Given the intravascular habitat of adult S. mansoni worms, understanding the role of endothelial cells during infection is of fundamental importance. Although some investigations have addressed parasite-host interactions involving endothelial cells, investigations specifically focused on the interface between adult worms and the endothelium remain scarce. Most existing research has examined the interaction between endothelial cells and S. mansoni eggs [3]. These studies have demonstrated that eggs can bind to platelets or host plasma proteins such as von Willebrand factor, potentially facilitating their adhesion to the endothelium and promoting endothelial cell activation [4,5]. Moreover, eggs and egg antigens have been shown to induce proliferation and apoptosis of endothelial cells in vitro [6,7]. Endothelial interaction with the egg also contributes to granuloma formation [8], promoting angiogenesis during hepatic granuloma development [7,9,10]. These findings highlight the active participation of endothelial cells in the host response to S. mansoni eggs. However, much less is known about how adult worms interact with endothelial cells. In this context, investigating whether adult worm-endothelium interactions modulate oxidative stress pathways is of particular interest. Notably, the expression of antioxidant genes by endothelial cells during schistosomiasis has not yet been evaluated.

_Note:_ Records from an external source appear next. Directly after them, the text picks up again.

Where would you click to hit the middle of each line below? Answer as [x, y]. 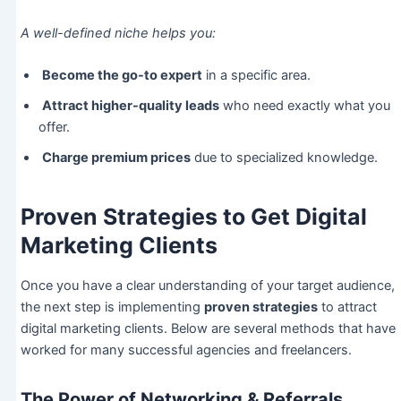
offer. [54, 128]
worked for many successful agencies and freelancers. [186, 350]
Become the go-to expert [122, 76]
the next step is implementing [112, 307]
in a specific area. [256, 76]
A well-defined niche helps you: [118, 33]
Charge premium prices [116, 158]
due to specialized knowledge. [284, 158]

Although the immune system plays a critical role in the defense against the parasite, there are no reports of spontaneous cure in untreated individuals. Currently, treatment for schistosomiasis relies solely on praziquantel (PZQ), which, despite its considerable efficacy, has been associated with reduced cure rates and therapeutic failure in some studies [11,12]. These limitations underscore the urgent need to identify new therapeutic agents or combination strategies. In this context, host-directed therapies that target inflammation or oxidative stress pathways have gained attention. Dapsone, an anti-inflammatory and antioxidant compound, has been investigated in other chronic inflammatory conditions and may serve as a candidate for further evaluation in the context of schistosomiasis [13,14].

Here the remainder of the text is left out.